| Foto: Haeckel Dias | Polícia Civil

A Polícia Civil da Bahia já mapeou ao menos 24 facções criminosas atuando em território baiano atualmente. A informação foi revelada pela Delegada-geral da polícia judiciária baiana, Heloísa Brito, em entrevista exclusiva ao Portal A Tarde. Durante a conversa, a primeira mulher a comandar a corporação em 216 anos de existência detalhou o surgimento dessas organizações que apareceram após o fim da ‘era Ravengar’ (Raimundo Alves de Souza), figura emblemática que comandava o tráfico de drogas na Bahia nos anos 90.

“Eu vou falar porque ele já faleceu, mas quem já estava na polícia sabe sobre a ‘lenda’ de Ravengar no Morro do Águia. Ele morava no local e dominava o tráfico ali. Quando Ravengar sai daquele local, quando ele é preso, começa a haver uma briga, porque várias outras organizações começam a se estabelecer. Então, nos anos 2000, nós tínhamos as organizações que eram, como diziam, as organizações baianas, e que a gente podia nomear duas, no máximo três, talvez. Hoje, num mapeamento mais amplo, a última vez nós mapeamos 24 delas, só aqui na Bahia”, explicou.
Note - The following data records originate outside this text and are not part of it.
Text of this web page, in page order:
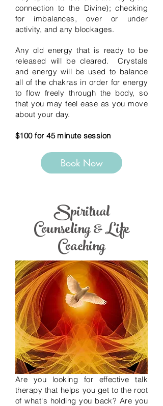
connection to the Divine); checking
for imbalances, over or under
activity, and any blockages.
Any old energy that is ready to be
released will be cleared. Crystals
and energy will be used to balance
all of the chakras in order for energy
to flow freely through the body, so
that you may feel ease as you move
about your day.
$100 for 45 minute session
Book Now
Spiritual
Counseling & Life
Coaching
Are you looking for effective talk
therapy that helps you get to the root
of what's holding you back? Are you
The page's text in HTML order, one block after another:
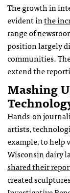
The growth in
evident inthe
range of
position largely
communities.
extend the
Mashing
Hands-on
artists,
example, to help
Wisconsin dairy
shared their
created
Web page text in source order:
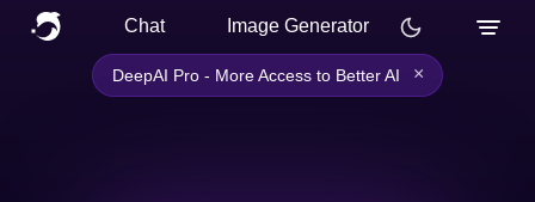
Chat Image Generator
DeepAI Pro - More Access to Better AI ×
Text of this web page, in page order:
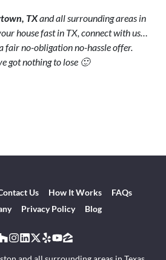
TXand all surrounding areas in
house fast in TX, connect with us…
fair no-obligation no-hassle offer.
got nothing to lose 🙂
Us How It Works
FAQs
Privacy Policy Blog
Houzz
Instagram
LinkedIn
Twitter
YelpYouTube
Zillow
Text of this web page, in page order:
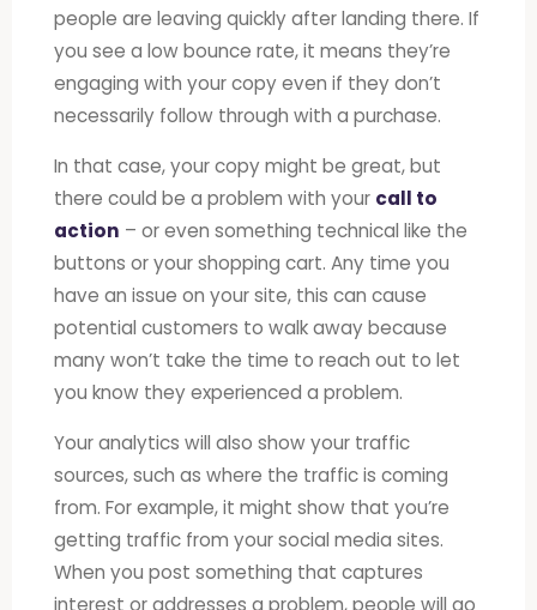
people are leaving quickly after landing there. If
you see a low bounce rate, it means they’re
engaging with your copy even if they don’t
necessarily follow through with a purchase.
In that case, your copy might be great, but
there could be a problem with your call to
action – or even something technical like the
buttons or your shopping cart. Any time you
have an issue on your site, this can cause
potential customers to walk away because
many won’t take the time to reach out to let
you know they experienced a problem.
Your analytics will also show your traffic
sources, such as where the traffic is coming
from. For example, it might show that you’re
getting traffic from your social media sites.
When you post something that captures
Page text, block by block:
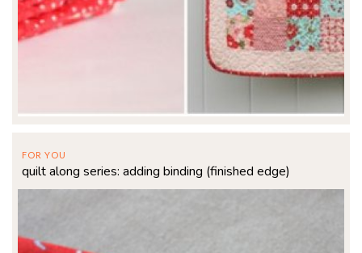
FOR YOU
quilt along series: adding binding (finished edge)
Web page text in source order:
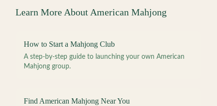
Learn More About American Mahjong
How to Start a Mahjong Club
A step-by-step guide to launching your own American
Mahjong group.
Find American Mahjong Near You
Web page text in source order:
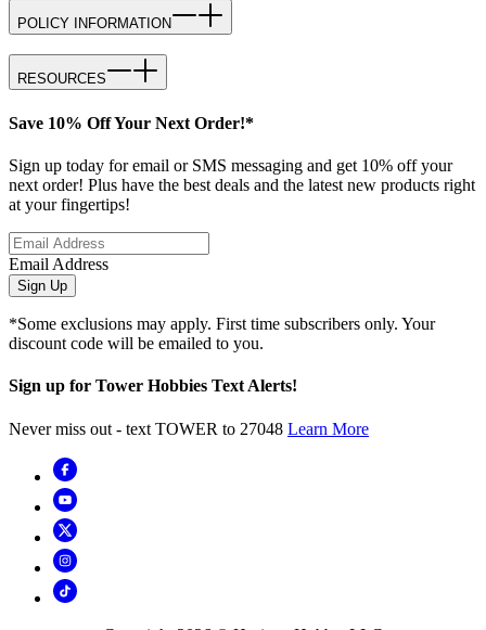
POLICY INFORMATION
RESOURCES
Save 10% Off Your Next Order!*
Sign up today for email or SMS messaging and get 10% off your
next order! Plus have the best deals and the latest new products right
at your fingertips!
Email Address
Sign Up
*Some exclusions may apply. First time subscribers only. Your
discount code will be emailed to you.
Sign up for Tower Hobbies Text Alerts!
Never miss out - text TOWER to 27048 Learn More
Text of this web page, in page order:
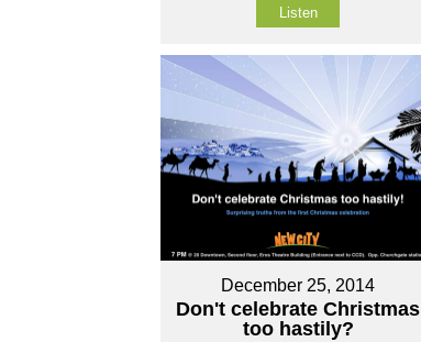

Sem uma figura central no comando, essas facções criminosas começaram a se aliar com outras organizações maiores da região sudeste, como o Comando Vermelho (CV) – do Rio de Janeiro -, Primeiro Comando da Capital (PCC) – Paulista – e, mais recentemente, o Terceiro Comando Puro (TCP) – Rio de Janeiro. “São facções baianas que se autodividem, rompem com lideranças e umas com as outras, e aí vão se agregando a organizações criminosas do sudeste, como forma de se estabelecer ali. Então, ela faz essa parceria para poder receber armas e drogas”, completou.
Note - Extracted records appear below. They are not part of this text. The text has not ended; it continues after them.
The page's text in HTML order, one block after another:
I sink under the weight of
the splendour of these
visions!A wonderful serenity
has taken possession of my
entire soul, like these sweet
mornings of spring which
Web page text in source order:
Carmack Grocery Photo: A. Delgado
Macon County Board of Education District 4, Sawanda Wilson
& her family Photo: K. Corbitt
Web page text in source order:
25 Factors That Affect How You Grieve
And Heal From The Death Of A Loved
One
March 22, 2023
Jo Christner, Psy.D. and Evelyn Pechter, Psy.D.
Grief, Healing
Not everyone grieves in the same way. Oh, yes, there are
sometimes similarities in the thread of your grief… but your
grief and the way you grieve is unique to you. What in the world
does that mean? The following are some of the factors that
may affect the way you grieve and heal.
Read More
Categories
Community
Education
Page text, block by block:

Apesar de Brito não nomear as organizações, a reportagem apurou que algumas delas são: Katiara, Ordem e Progresso (OP), A Tropa, Bonde do Ajeita, Raio A, Bonde do SAJ, Honda, Bonde do Neguinho, Tropa do KLV, MK, Raio B, e as mais conhecidas, Comando Vermelho e Bonde do Maluco. Além da atuação como forma de alianças ou influências: PCC e TCP. A revelação aconteceu enquanto a delegada descrevia a mudança de perfil das lideranças criminosas, que, diferente do ‘tempo de Ravengar’, hoje, vivem bem longe de seus domínios, devido justamente a essas alianças interestaduais. Isso fez com que a Polícia Civil tivesse que se adaptar e expandir sua atuação.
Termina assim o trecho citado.